2024/03/03 17:26:10.852436 [D] dispatching notify.Create on "/tmp/TestRecreated81199395/001/folder"
2024/03/03 17:26:15.651386 [D] Stop(0xc0001c63c0) error: <nil>
--- FAIL: TestRecreated (5.00s)
notify_test.go:184: ######## First ########
notify_test.go:171: /tmp/TestRecreated81199395/001/folder notify.Create
notify_test.go:171: /tmp/TestRecreated81199395/001/folder/file notify.Write
notify_test.go:171: /tmp/TestRecreated81199395/001/folder/file notify.Create
notify_test.go:191: ######## Second ########
notify_test.go:171: /tmp/TestRecreated81199395/001/folder notify.Remove
notify_test.go:171: /tmp/TestRecreated81199395/001/folder/file notify.Remove
notify_test.go:171: /tmp/TestRecreated81199395/001/folder notify.Create
notify_test.go:171: /tmp/TestRecreated81199395/001/folder notify.Remove
notify_test.go:171: /tmp/TestRecreated81199395/001/folder/file notify.Create
notify_test.go:199: ######## Third ########
notify_test.go:171: /tmp/TestRecreated81199395/001/folder notify.Create
notify_test.go:171: /tmp/TestRecreated81199395/001/folder/file notify.Write
notify_test.go:171: /tmp/TestRecreated81199395/001/folder/file notify.Remove
notify_test.go:171: /tmp/TestRecreated81199395/001/folder notify.Remove
notify_test.go:171: /tmp/TestRecreated81199395/001/folder notify.Remove
notify_test.go:176: timed out before receiving event
... but like I say it's not consistent. It seems to always fail within that same TestRecreated test, but not always at the same place, and sometimes it passes fine.

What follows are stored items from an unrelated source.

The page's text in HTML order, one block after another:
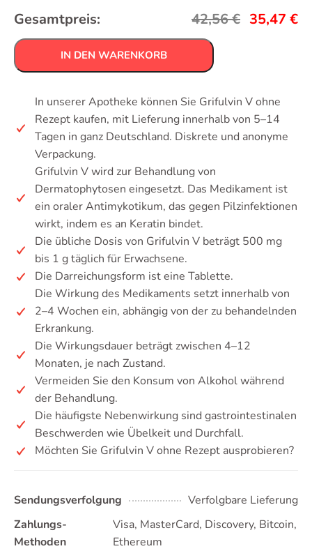
Gesamtpreis: 42,56€ 35,47 €
IN DEN WARENKORB
In unserer Apotheke können Sie Grifulvin V ohne
Rezept kaufen, mit Lieferung innerhalb von 5–14
Tagen in ganz Deutschland. Diskrete und anonyme
Verpackung.
Grifulvin V wird zur Behandlung von
Dermatophytosen eingesetzt. Das Medikament ist
ein oraler Antimykotikum, das gegen Pilzinfektionen
wirkt, indem es an Keratin bindet.
Die übliche Dosis von Grifulvin V beträgt 500 mg
bis 1 g täglich für Erwachsene.
Die Darreichungsform ist eine Tablette.
Die Wirkung des Medikaments setzt innerhalb von
2–4 Wochen ein, abhängig von der zu behandelnden
Erkrankung.
Die Wirkungsdauer beträgt zwischen 4–12
Monaten, je nach Zustand.
Vermeiden Sie den Konsum von Alkohol während
der Behandlung.
Die häufigste Nebenwirkung sind gastrointestinalen
Beschwerden wie Übelkeit und Durchfall.
Möchten Sie Grifulvin V ohne Rezept ausprobieren?
Sendungsverfolgung
Verfolgbare Lieferung
Zahlungs-
Methoden
Visa, MasterCard, Discovery, Bitcoin,
Ethereum
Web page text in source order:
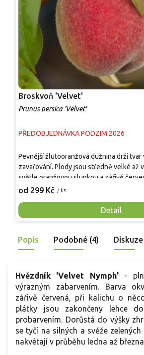
Broskvoň 'Velvet'
Prunus persica 'Velvet'
PŘEDOBJEDNÁVKA PODZIM 2026
od 299 Kč / ks
Detail
Pevnější žlutooranžová dužnina drží tvar
zavařování. Plody jsou středně velké až
světle oranžovou slupkou a zářivě
zhruba na polovině povrchu. Chuť je
proto se výborně hodí pro kuchyňské
roste středně bujně, plodí pravidelně a
nepotřebuje opylovače. Odrůda je
a kadeřavosti.
Popis Podobné (4) Diskuze
Hvězdník 'Velvet Nymph'-
výrazným zabarvením. Barva
zářivě červená, při kalichu o
plátky jsou zakončeny lehce
probarvením. Dorůstá do výšky
se tyčí na silných a svěže
nakvétají v průběhu ledna až
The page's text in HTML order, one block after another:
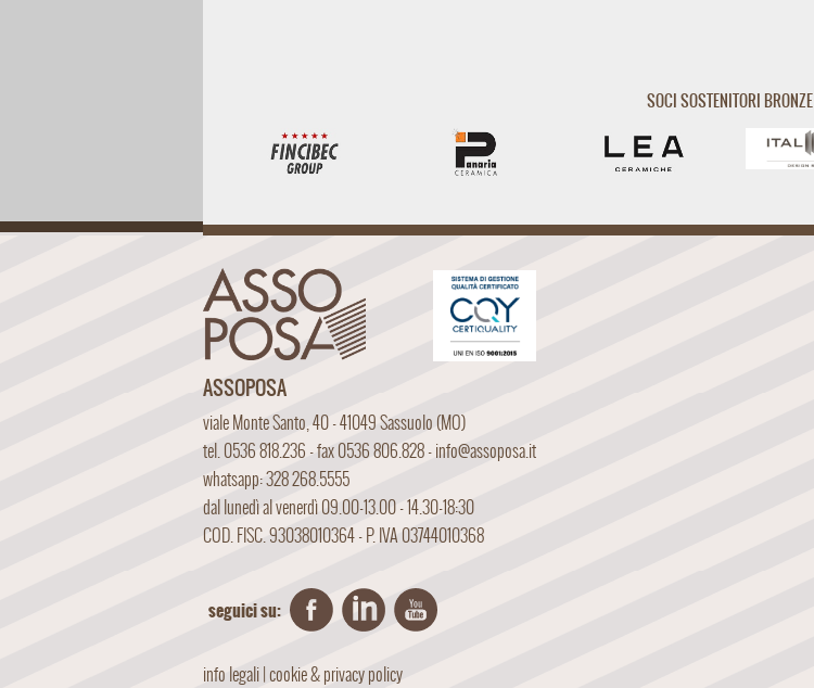
SOCI SOSTENITORI BRONZE
ASSOPOSA
viale Monte Santo, 40 - 41049 Sassuolo (MO)
tel. 0536 818.236 - fax 0536 806.828 -info@assoposa.it
whatsapp: 328 268.5555
dal lunedì al venerdì 09.00-13.00 - 14.30-18:30
COD. FISC. 93038010364 - P. IVA 03744010368
seguici su:
info legali|cookie & privacy policy
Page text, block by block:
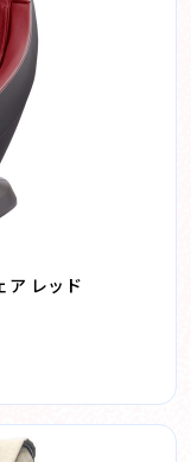
ア レッド
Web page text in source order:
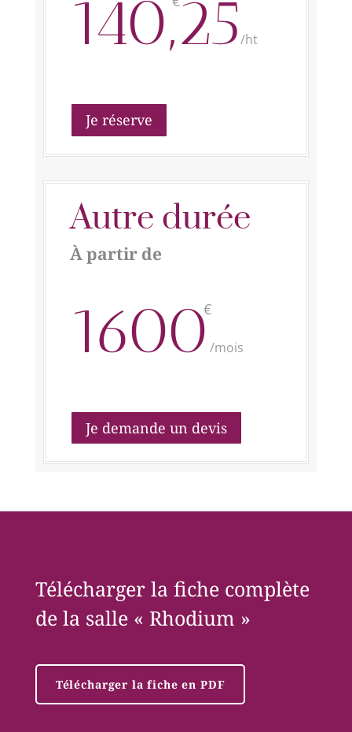
140,25/ht
Je réserve
Autre durée
À partir de
€
1600/mois
Je demande un devis
Télécharger la fiche complète
de la salle « Rhodium »
Télécharger la fiche en PDF
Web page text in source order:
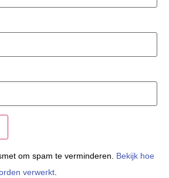
om spam te verminderen. Bekijk hoe
verwerkt
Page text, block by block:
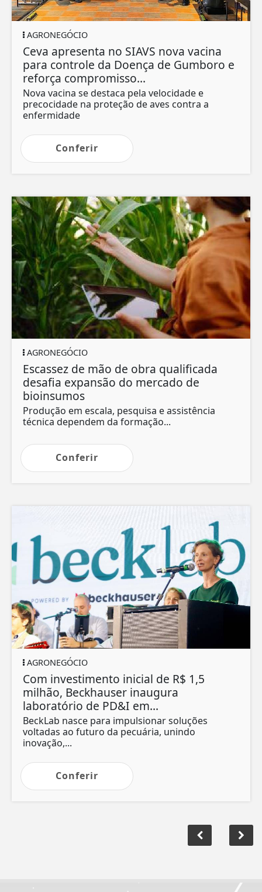
AGRONEGÓCIO
Ceva apresenta no SIAVS nova vacina
para controle da Doença de Gumboro e
reforça compromisso...
Nova vacina se destaca pela velocidade e
precocidade na proteção de aves contra a
enfermidade
Conferir
AGRONEGÓCIO
Escassez de mão de obra qualificada
desafia expansão do mercado de
bioinsumos
Produção em escala, pesquisa e assistência
técnica dependem da formação...
Conferir
AGRONEGÓCIO
Com investimento inicial de R$ 1,5
milhão, Beckhauser inaugura
laboratório de PD&I em...
BeckLab nasce para impulsionar soluções
voltadas ao futuro da pecuária, unindo
inovação,...
Conferir
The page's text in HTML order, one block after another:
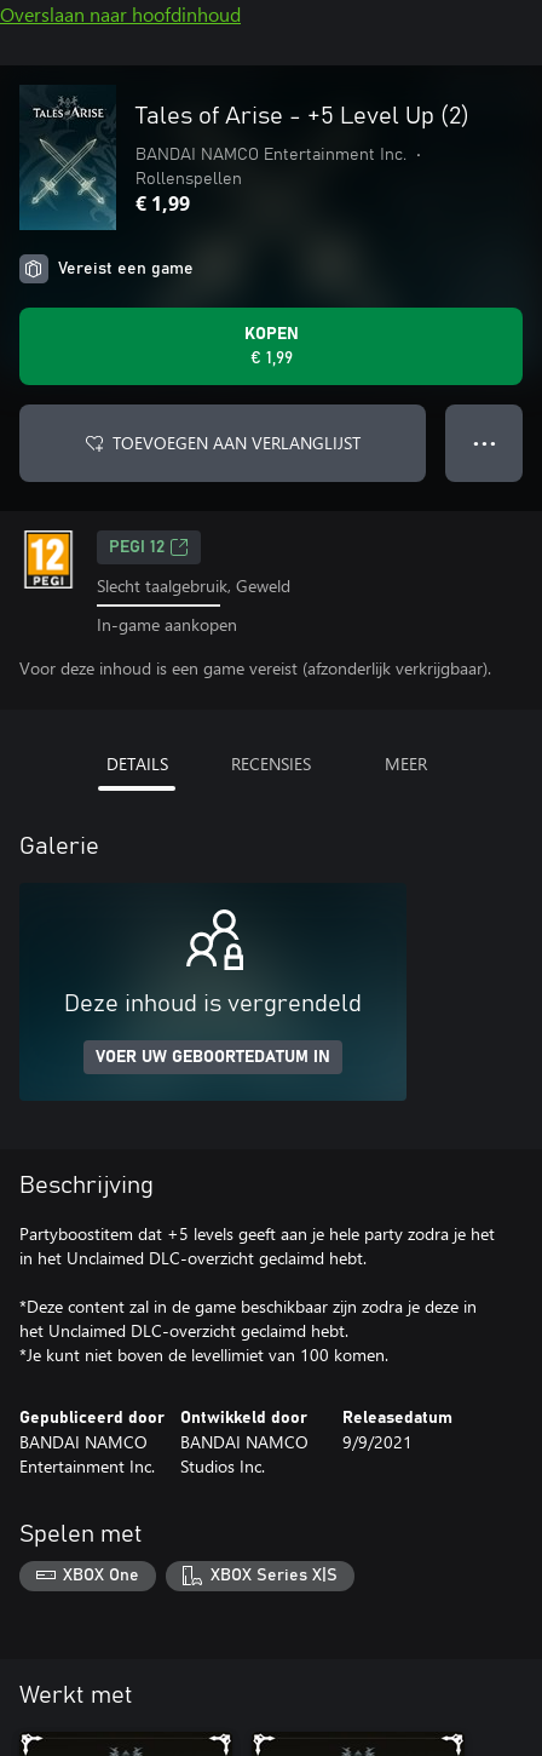
Overslaan naar hoofdinhoud
Tales of Arise - +5 Level Up (2)
BANDAI NAMCO Entertainment Inc.
•
Rollenspellen
€ 1,99
Vereist een game
KOPEN
€ 1,99
TOEVOEGEN AAN VERLANGLIJST ● ● ●
PEGI 12
Slecht taalgebruik, Geweld
In-game aankopen
Voor deze inhoud is een game vereist (afzonderlijk verkrijgbaar).
DETAILS RECENSIES MEER
Galerie
Deze inhoud is vergrendeld
VOER UW GEBOORTEDATUM IN
Beschrijving
Partyboostitem dat +5 levels geeft aan je hele party zodra je het
in het Unclaimed DLC-overzicht geclaimd hebt.
*Deze content zal in de game beschikbaar zijn zodra je deze in
het Unclaimed DLC-overzicht geclaimd hebt.
*Je kunt niet boven de levellimiet van 100 komen.
Gepubliceerd door
BANDAI NAMCO
Entertainment Inc.
Ontwikkeld door
BANDAI NAMCO
Studios Inc.
Releasedatum
9/9/2021
Spelen met
XBOX One XBOX Series X|S
Werkt met
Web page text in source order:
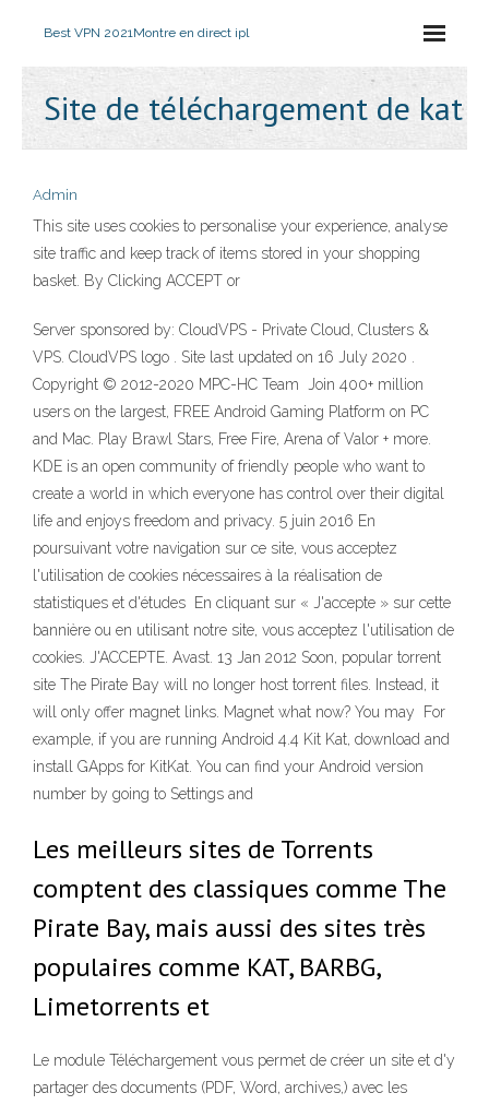
Best VPN 2021Montre en direct ipl
Site de téléchargement de kat
Admin
This site uses cookies to personalise your experience, analyse
site traffic and keep track of items stored in your shopping
basket. By Clicking ACCEPT or
Server sponsored by: CloudVPS - Private Cloud, Clusters &
VPS. CloudVPS logo . Site last updated on 16 July 2020 .
Copyright © 2012-2020 MPC-HC Team Join 400+ million
users on the largest, FREE Android Gaming Platform on PC
and Mac. Play Brawl Stars, Free Fire, Arena of Valor + more.
KDE is an open community of friendly people who want to
create a world in which everyone has control over their digital
life and enjoys freedom and privacy. 5 juin 2016 En
poursuivant votre navigation sur ce site, vous acceptez
l'utilisation de cookies nécessaires à la réalisation de
statistiques et d'études En cliquant sur « J'accepte » sur cette
bannière ou en utilisant notre site, vous acceptez l'utilisation de
cookies. J'ACCEPTE. Avast. 13 Jan 2012 Soon, popular torrent
site The Pirate Bay will no longer host torrent files. Instead, it
will only offer magnet links. Magnet what now? You may For
example, if you are running Android 4.4 Kit Kat, download and
install GApps for KitKat. You can find your Android version
number by going to Settings and
Les meilleurs sites de Torrents
comptent des classiques comme The
Pirate Bay, mais aussi des sites très
populaires comme KAT, BARBG,
Limetorrents et
Le module Téléchargement vous permet de créer un site et d'y
partager des documents (PDF, Word, archives,) avec les
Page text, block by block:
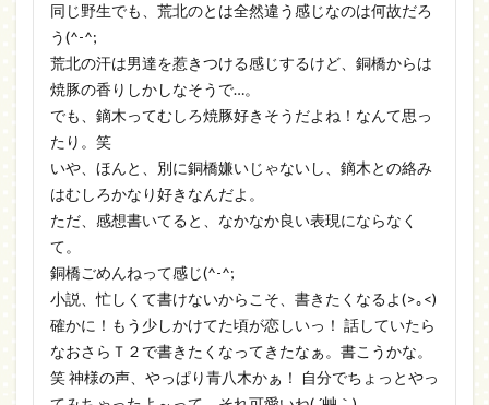
同じ野生でも、荒北のとは全然違う感じなのは何故だろ
う(^-^;
荒北の汗は男達を惹きつける感じするけど、銅橋からは
焼豚の香りしかしなそうで…。
でも、鏑木ってむしろ焼豚好きそうだよね！なんて思っ
たり。笑
いや、ほんと、別に銅橋嫌いじゃないし、鏑木との絡み
はむしろかなり好きなんだよ。
ただ、感想書いてると、なかなか良い表現にならなく
て。
銅橋ごめんねって感じ(^-^;
小説、忙しくて書けないからこそ、書きたくなるよ(>｡<)
確かに！もう少しかけてた頃が恋しいっ！ 話していたら
なおさらＴ２で書きたくなってきたなぁ。書こうかな。
笑 神様の声、やっぱり青八木かぁ！ 自分でちょっとやっ
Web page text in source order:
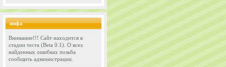
инфа
Внимание!!! Сайт находится в
стадии теста (Beta 0.1). О всех
найденных ошибках позьба
сообщить администрации.
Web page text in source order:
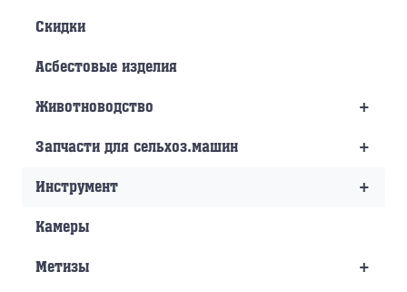
Скидки
Асбестовые изделия
+
Животноводство
+
Запчасти для сельхоз.машин
+
Инструмент
Камеры
+
Метизы
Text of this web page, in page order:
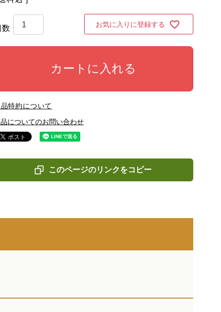
お気に入りに登録する
カートに入れる
特約について
についてのお問い合わせ
このページのリンクをコピー
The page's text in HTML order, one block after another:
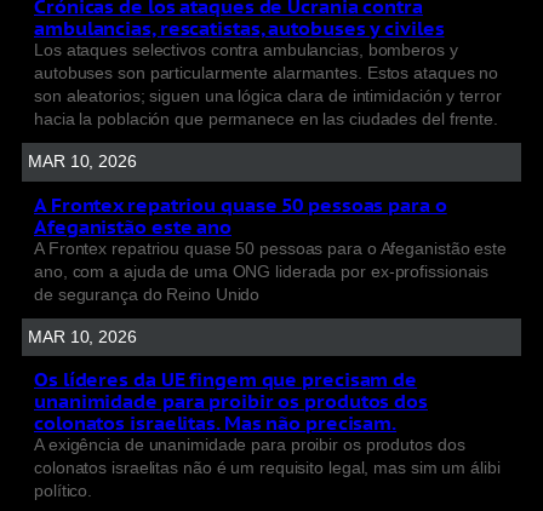
Crónicas de los ataques de Ucrania contra
ambulancias, rescatistas, autobuses y civiles
Los ataques selectivos contra ambulancias, bomberos y
autobuses son particularmente alarmantes. Estos ataques no
son aleatorios; siguen una lógica clara de intimidación y terror
hacia la población que permanece en las ciudades del frente.
MAR 10, 2026
A Frontex repatriou quase 50 pessoas para o
Afeganistão este ano
A Frontex repatriou quase 50 pessoas para o Afeganistão este
ano, com a ajuda de uma ONG liderada por ex-profissionais
de segurança do Reino Unido
MAR 10, 2026
Os líderes da UE fingem que precisam de
unanimidade para proibir os produtos dos
colonatos israelitas. Mas não precisam.
A exigência de unanimidade para proibir os produtos dos
colonatos israelitas não é um requisito legal, mas sim um álibi
político.

Let me know any other info that's useful to provide or anything else I can do.
Seeing the same, with Syncthing.
Can reproduce with i.e:
- Create folder FOLDER1
- Rename folder FOLDER1 to FOLDER2
- Create folder FOLDER1 > no events received from this folder or anything nested within.
Interestingly fsnotify does the same thing, with it's new recursive watcher. I'm running inotifywait in the background and it picks up all events fine.